# 2007 kingquad 700 hard start and smoking



## Muddywaters4x4 (Dec 10, 2013)

Hi all I just bought this 2007 kingquad 700 but as soon as I got it out of the truck and fired it up it started smoking... Could this be rings or valve seats? Whitish blue smoke when revving not in gear then take off and just a little bit of smoke every once and a while. It was rebuilt by a dealership a year ago new top end with a chromoly jug. It is also is hard to start it will turn over and kick back, then takes like 5min before I can rev and when I put it in gear it dies unless I hammer it. Compression is at 120 any ideas? Thanks


----------



## Muddywaters4x4 (Dec 10, 2013)

Hey does anyone have any ideas?


----------



## 2010Bruterider (Jun 20, 2010)

I'd start with a valve adjustment. That blue smoke is oil burning. It's only gonna get worse. But what do I know, I'm just a man on his phone. Seriously though, check the valve clearances. The smoke is a different problem than the hard starting and kickback.


----------



## Muddywaters4x4 (Dec 10, 2013)

I just discovered fuel in the oil any ideas why it would do that? To much fuel?


----------



## CaN_Am_RyDeR_1000 (Oct 22, 2013)

Rings might be going. That would cause it to smoke. You said its a whitish blue smoke? Check the plugs. Look to see if they look burnt, black, white, or wet.

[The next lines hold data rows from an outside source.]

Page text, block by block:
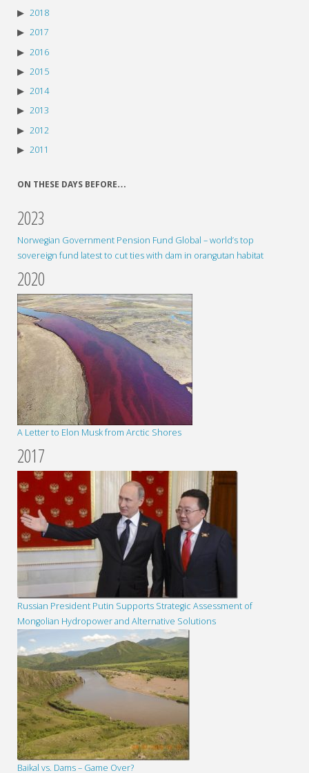
2018
2017
2016
2015
2014
2013
2012
2011
ON THESE DAYS BEFORE…
2023
Norwegian Government Pension Fund Global – world’s top
sovereign fund latest to cut ties with dam in orangutan habitat
2020
A Letter to Elon Musk from Arctic Shores
2017
Russian President Putin Supports Strategic Assessment of
Mongolian Hydropower and Alternative Solutions
Baikal vs. Dams – Game Over?
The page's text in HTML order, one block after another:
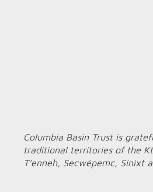
Columbia Basin Trust is
traditional territories of the
T’enneh, Secwépemc, Sinixt
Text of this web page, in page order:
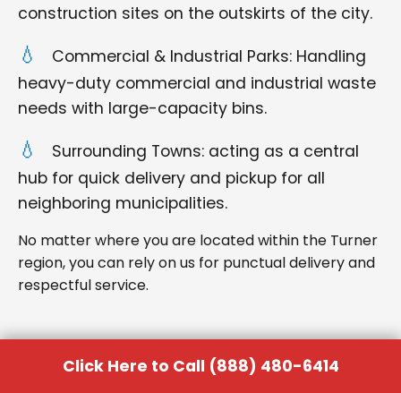
construction sites on the outskirts of the city.
Commercial & Industrial Parks: Handling
heavy-duty commercial and industrial waste
needs with large-capacity bins.
Surrounding Towns: acting as a central
hub for quick delivery and pickup for all
neighboring municipalities.
No matter where you are located within the Turner
region, you can rely on us for punctual delivery and
respectful service.
Click Here to Call (888) 480-6414
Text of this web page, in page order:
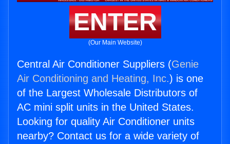
ENTER
(Our Main Website)
Central Air Conditioner Suppliers (Genie
Air Conditioning and Heating, Inc.) is one
of the Largest Wholesale Distributors of
AC mini split units in the United States.
Looking for quality Air Conditioner units
nearby? Contact us for a wide variety of
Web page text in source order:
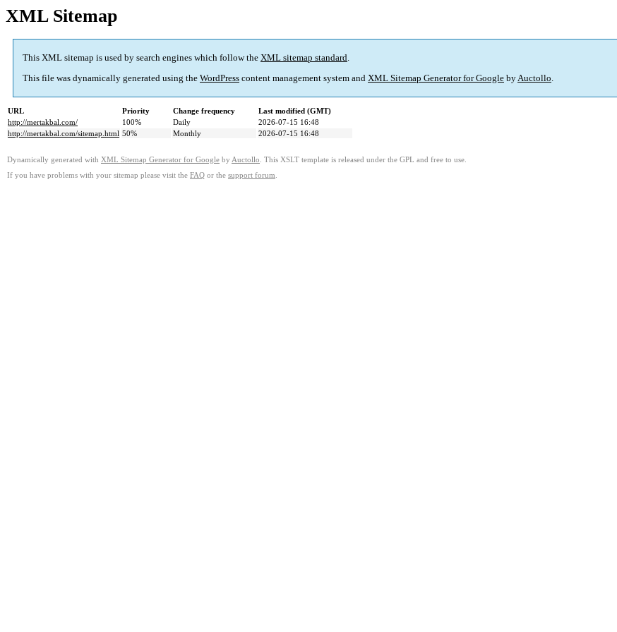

Sent from my iPhone using Tapatalk


----------



## Muddywaters4x4 (Dec 10, 2013)

The plug is burnt blackish


----------



## No_Substitue_For_A_Brute (May 4, 2011)

is the bike snorkeled? If so did you cap the snorkels for transport? If not the air current in transport can suck large amounts of fuel through the system and into the crankcase

Sent from my ADR6400L using Tapatalk


----------



## Muddywaters4x4 (Dec 10, 2013)

Nope not snorkeled


----------